Di tengah kecenderungan menjauhkan tasawuf dari ajaran Islam, Imam Al-Ghazali menghidangkan tasawuf yang bertumpu pada al-Qur’an dan Hadits. Kitab Ihya‘ Ulumuddin dipenuhi dengan rujukan dan kutipan dalil-dalil normatif Islam. Tahap-tahap  spiritual seperti zuhud, ridha, tawakkal, dan lain-lainnya diberikan pendasaran Qur’an dan Hadits. Dari sini tidak akan keliru sekiranya dikatakan bahwa corak tasawuf Al-Ghazali adalah khuluqi amali dan bukan falsafi. 

Dari dulu hingga sekarang, Al-Ghazali dipersepsi umat Islam secara luas hingga datang Ibnu Rusyd yang mengajukan sejumlah keberatan (kritik) terhadap Al-Ghazali. Namun, kritik orang-orang seperti Ibn Rusyd itu tak menggoyahkan kedudukan Al-Ghazali di mata umat Islam. 

Argumen-argumen yang disuguhkan Al-Ghazali dalam Ihya’ Ulumddin terlalu kuat untuk di patahkan. Alih-alih patah, di tengah dunia kontemporer Islam yang disesaki dengan corak dan ekspresi keberislaman yang keras dan tandus. Pikiran-pikiran sufistik Al-Ghazali seperti menemukan relevansi dan signifikansi untuk hadir kembali. Ia menyuguhkan konsep cinta (mahabbah), tauhid (monoteisme), makhafah (takut), dan ma’rifah (pengetahuan). 

Baca Juga :

Menurut Al-Ghazali, cinta kepada Allah harus diwujudkan dalam bentuk cinta kepada seluruh makhluk Allah. Bahwa siapa yang menyayangi Allah, dengan sendirinya dia akan menyayangi makhluk-makhluk ciptaan Allah. 

Dari konsep tauhid inilah lahir semangat untuk menyatu dengan Allah dengan cara membersihkan diri dari dosa melalui medium taubat. Tidak mengikatkan diri pada harta dunia (zuhud). Karena khawatir terjauh dari Allah, menyerahkan segala urusan kepada Allah (tawakkal), rela terhadap segala keputusan. Serta, tangga-tangga spiritual ini sekiranya dijalankan secara konsisten yang akan mengantarkan seseorang pada derajat mengetahui Allah (makrifat Allah). 

Doktrin-doktrin spiritual seperti ini akan tetap berguna. Di tengah masyarakat modern yang kerap merasa teralienasi, kitab Ihya’ Ulumddin seperti oasis yang menyejukkan.

Al-Ghazali adalah seorang ulama dan pemikir dalam dunia islam yang sangat  produktif dalam menulis.
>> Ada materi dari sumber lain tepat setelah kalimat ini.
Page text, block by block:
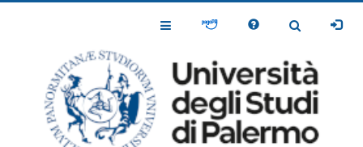
Toggle
Toggle

Dalam masa hidupnya, baik ketika menjadi pembesar Negara di Mu’askar. Maupun ketika sebagai profesor di Baghdad, baik sewaktu skeptis di Naisabur atau setelah berada dalam perjalanannya mencari kebenaran dari apa yang dimilikinya, hingga akhir hayatnya. 

Al-Ghazali terus berusaha menulis dan mengarang. Syekh Abdul Qadir Al-Idrus dalam ta’rif al-ihya fi fadha’il al-ihya menyatakan, ada tiga Muhammad dalam islam: Pertama, Muhammad bin Abdullah (penghulu segala nabi). Kedua, Muhammad bin idris asy-syafi’i (penghulu segala imam) dan Ketiga Muhammad Al-Ghazali (penghulu segala pengarang). 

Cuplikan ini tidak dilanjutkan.